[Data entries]
┏━━
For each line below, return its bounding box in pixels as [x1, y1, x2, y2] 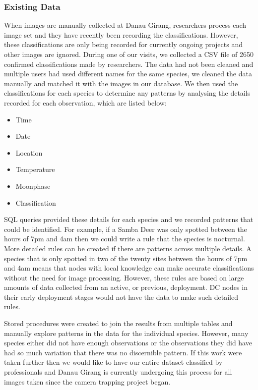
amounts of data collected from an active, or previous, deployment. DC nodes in [4, 282, 248, 292]
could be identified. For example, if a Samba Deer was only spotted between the [4, 223, 247, 234]
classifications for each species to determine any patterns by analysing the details [4, 88, 251, 98]
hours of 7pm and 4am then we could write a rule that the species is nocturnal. [4, 233, 245, 244]
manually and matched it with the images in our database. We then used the [4, 78, 238, 88]
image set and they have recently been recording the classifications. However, [4, 29, 238, 40]
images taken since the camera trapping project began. [4, 376, 171, 387]
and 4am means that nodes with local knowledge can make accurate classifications [4, 263, 254, 273]
┗━━
WHAT TO DO — Find the word "images" in the data and copy out each line where it turns up.

ANSWER BELOW —
manually and matched it with the images in our database. We then used the [4, 78, 238, 88]
images taken since the camera trapping project began. [4, 376, 171, 387]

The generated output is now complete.